The answer is the set of lines that include "Objective", copied from the data below.

* [Stored data]
=-=-=

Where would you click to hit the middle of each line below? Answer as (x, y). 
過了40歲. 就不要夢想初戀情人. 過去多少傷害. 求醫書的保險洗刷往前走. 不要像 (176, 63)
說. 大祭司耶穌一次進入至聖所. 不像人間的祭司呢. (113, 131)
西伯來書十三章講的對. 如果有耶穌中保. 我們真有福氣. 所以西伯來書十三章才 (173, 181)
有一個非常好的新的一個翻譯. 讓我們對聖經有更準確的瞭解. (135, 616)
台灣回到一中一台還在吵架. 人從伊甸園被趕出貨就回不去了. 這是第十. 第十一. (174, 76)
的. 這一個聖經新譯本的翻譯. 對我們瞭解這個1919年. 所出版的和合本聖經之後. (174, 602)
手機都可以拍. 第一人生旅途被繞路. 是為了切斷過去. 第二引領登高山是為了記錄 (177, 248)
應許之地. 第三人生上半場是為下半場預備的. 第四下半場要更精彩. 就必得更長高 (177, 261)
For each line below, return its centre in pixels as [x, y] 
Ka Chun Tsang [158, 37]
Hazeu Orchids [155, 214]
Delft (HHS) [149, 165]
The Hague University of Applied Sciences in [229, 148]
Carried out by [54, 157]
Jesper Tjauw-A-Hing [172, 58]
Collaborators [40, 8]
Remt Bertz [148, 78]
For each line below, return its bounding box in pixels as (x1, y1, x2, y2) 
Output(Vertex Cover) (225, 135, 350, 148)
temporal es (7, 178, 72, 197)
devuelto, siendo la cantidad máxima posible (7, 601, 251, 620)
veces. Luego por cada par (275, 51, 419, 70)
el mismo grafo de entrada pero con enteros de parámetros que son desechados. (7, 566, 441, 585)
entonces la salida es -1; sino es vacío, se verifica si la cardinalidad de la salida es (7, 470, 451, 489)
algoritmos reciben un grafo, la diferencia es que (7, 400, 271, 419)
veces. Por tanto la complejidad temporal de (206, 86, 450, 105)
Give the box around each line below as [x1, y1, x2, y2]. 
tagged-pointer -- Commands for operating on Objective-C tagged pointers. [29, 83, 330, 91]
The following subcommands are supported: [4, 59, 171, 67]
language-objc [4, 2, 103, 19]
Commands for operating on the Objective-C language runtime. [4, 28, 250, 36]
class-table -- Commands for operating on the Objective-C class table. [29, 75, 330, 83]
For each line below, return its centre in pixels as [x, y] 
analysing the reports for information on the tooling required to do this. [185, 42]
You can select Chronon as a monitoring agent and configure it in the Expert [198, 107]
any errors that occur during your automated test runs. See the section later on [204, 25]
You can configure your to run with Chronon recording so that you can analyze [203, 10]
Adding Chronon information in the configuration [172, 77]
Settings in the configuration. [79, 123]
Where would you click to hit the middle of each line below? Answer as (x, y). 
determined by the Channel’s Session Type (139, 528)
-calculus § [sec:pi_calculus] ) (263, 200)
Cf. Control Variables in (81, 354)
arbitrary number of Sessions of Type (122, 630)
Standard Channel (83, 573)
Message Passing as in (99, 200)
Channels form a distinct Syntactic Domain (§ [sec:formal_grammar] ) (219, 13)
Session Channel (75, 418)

=-=-=

* [Exercise answer]
tagged-pointer -- Commands for operating on Objective-C tagged pointers. [29, 83, 330, 91]
Commands for operating on the Objective-C language runtime. [4, 28, 250, 36]
class-table -- Commands for operating on the Objective-C class table. [29, 75, 330, 83]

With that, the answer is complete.